(DATA FOR THIS EXERCISE)

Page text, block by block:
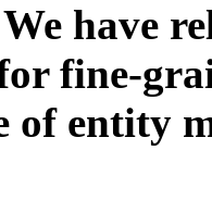
have
fine-
of entity
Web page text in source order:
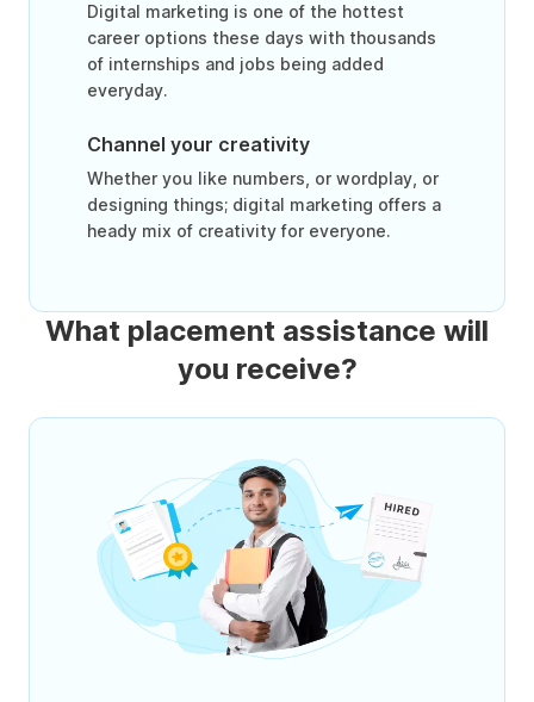
Digital marketing is one of the hottest
career options these days with thousands
of internships and jobs being added
everyday.
Channel your creativity
Whether you like numbers, or wordplay, or
designing things; digital marketing offers a
heady mix of creativity for everyone.
What placement assistance will
you receive?
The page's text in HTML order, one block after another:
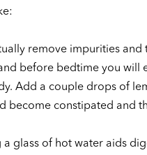
remove impurities and
before bedtime you will
Add a couple drops of
become constipated and
glass of hot water aids
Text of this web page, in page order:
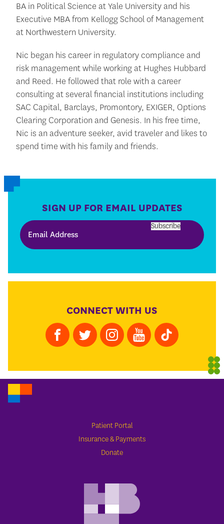
BA in Political Science at Yale University and his
Executive MBA from Kellogg School of Management
at Northwestern University.
Nic began his career in regulatory compliance and
risk management while working at Hughes Hubbard
and Reed. He followed that role with a career
consulting at several financial institutions including
SAC Capital, Barclays, Promontory, EXIGER, Options
Clearing Corporation and Genesis. In his free time,
Nic is an adventure seeker, avid traveler and likes to
spend time with his family and friends.
SIGN UP FOR EMAIL UPDATES
Subscribe
CONNECT WITH US
Patient Portal
Insurance & Payments
Donate
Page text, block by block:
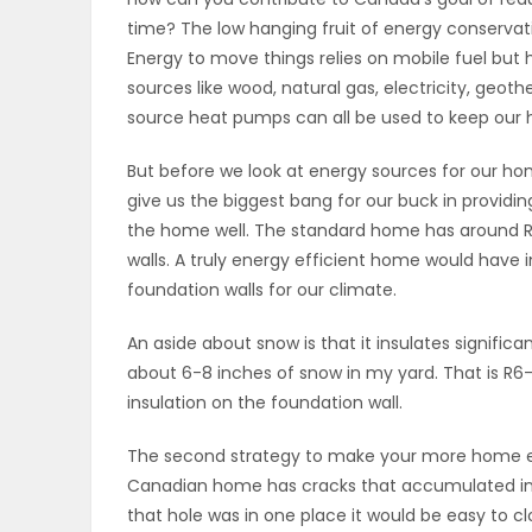
Sections
time? The low hanging fruit of energy
Energy to move things relies on mobile fuel
sources like wood, natural gas, electricity,
source heat pumps can all be used to keep
But before we look at energy sources for our
give us the biggest bang for our buck in
the home well. The standard home has around
walls. A truly energy efficient home would have
foundation walls for our climate.
An aside about snow is that it insulates
about 6-8 inches of snow in my yard. That is
insulation on the foundation wall.
The second strategy to make your more
Canadian home has cracks that accumulated
that hole was in one place it would be easy to
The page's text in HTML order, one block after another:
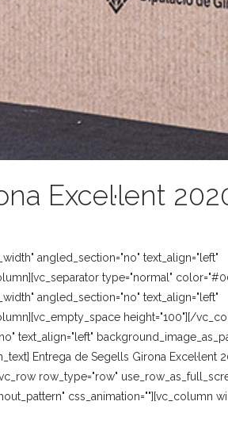
Excel·lent
angled_section="no" text_align="left"
type="normal"
angled_section="no" text_align="left"
height="100"][/
text_align="left"
Entrega de Segells Girona
row_type="row"
css_animation=""][vc_column
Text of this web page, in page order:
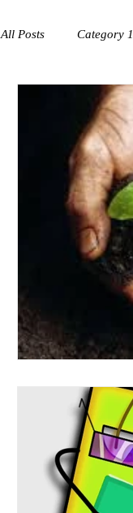
All Posts Category 1
Workplace success
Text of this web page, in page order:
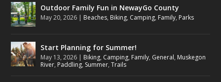
Outdoor Family Fun in NewayGo County
May 20, 2026 | Beaches, Biking, Camping, Family, Parks
Start Planning for Summer!
May 13, 2026 | Biking, Camping, Family, General, Muskegon
River, Paddling, Summer,Trails
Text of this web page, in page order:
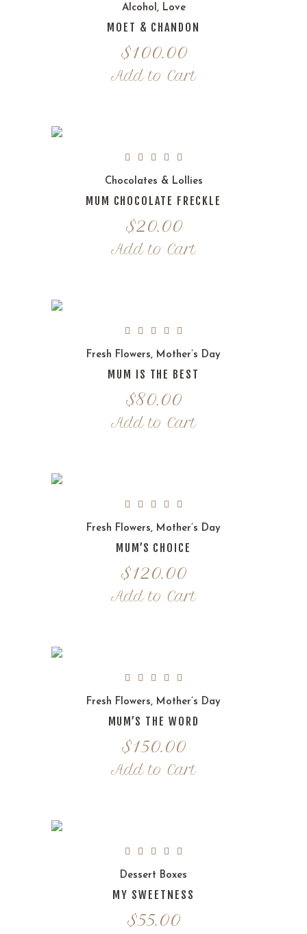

(End DATA FOR THIS EXERCISE)

# ABOUT THIS EXERCISE
Every line of the data above should be quoted exactly. Omit the pictures.

# ANSWER BELOW
Page text, block by block:
have
fine-
of entity
Web page text in source order:
Digital marketing is one of the hottest
career options these days with thousands
of internships and jobs being added
everyday.
Channel your creativity
Whether you like numbers, or wordplay, or
designing things; digital marketing offers a
heady mix of creativity for everyone.
What placement assistance will
you receive?
The page's text in HTML order, one block after another:
remove impurities and
before bedtime you will
Add a couple drops of
become constipated and
glass of hot water aids
Text of this web page, in page order:
BA in Political Science at Yale University and his
Executive MBA from Kellogg School of Management
at Northwestern University.
Nic began his career in regulatory compliance and
risk management while working at Hughes Hubbard
and Reed. He followed that role with a career
consulting at several financial institutions including
SAC Capital, Barclays, Promontory, EXIGER, Options
Clearing Corporation and Genesis. In his free time,
Nic is an adventure seeker, avid traveler and likes to
spend time with his family and friends.
SIGN UP FOR EMAIL UPDATES
Subscribe
CONNECT WITH US
Patient Portal
Insurance & Payments
Donate
Page text, block by block:
Sections
time? The low hanging fruit of energy
Energy to move things relies on mobile fuel
sources like wood, natural gas, electricity,
source heat pumps can all be used to keep
But before we look at energy sources for our
give us the biggest bang for our buck in
the home well. The standard home has around
walls. A truly energy efficient home would have
foundation walls for our climate.
An aside about snow is that it insulates
about 6-8 inches of snow in my yard. That is
insulation on the foundation wall.
The second strategy to make your more
Canadian home has cracks that accumulated
that hole was in one place it would be easy to
The page's text in HTML order, one block after another:
Excel·lent
angled_section="no" text_align="left"
type="normal"
angled_section="no" text_align="left"
height="100"][/
text_align="left"
Entrega de Segells Girona
row_type="row"
css_animation=""][vc_column
Text of this web page, in page order:
All Posts Category 1
Workplace success
Text of this web page, in page order:
Outdoor Family Fun in NewayGo County
May 20, 2026 | Beaches, Biking, Camping, Family, Parks
Start Planning for Summer!
May 13, 2026 | Biking, Camping, Family, General, Muskegon
River, Paddling, Summer,Trails
Text of this web page, in page order:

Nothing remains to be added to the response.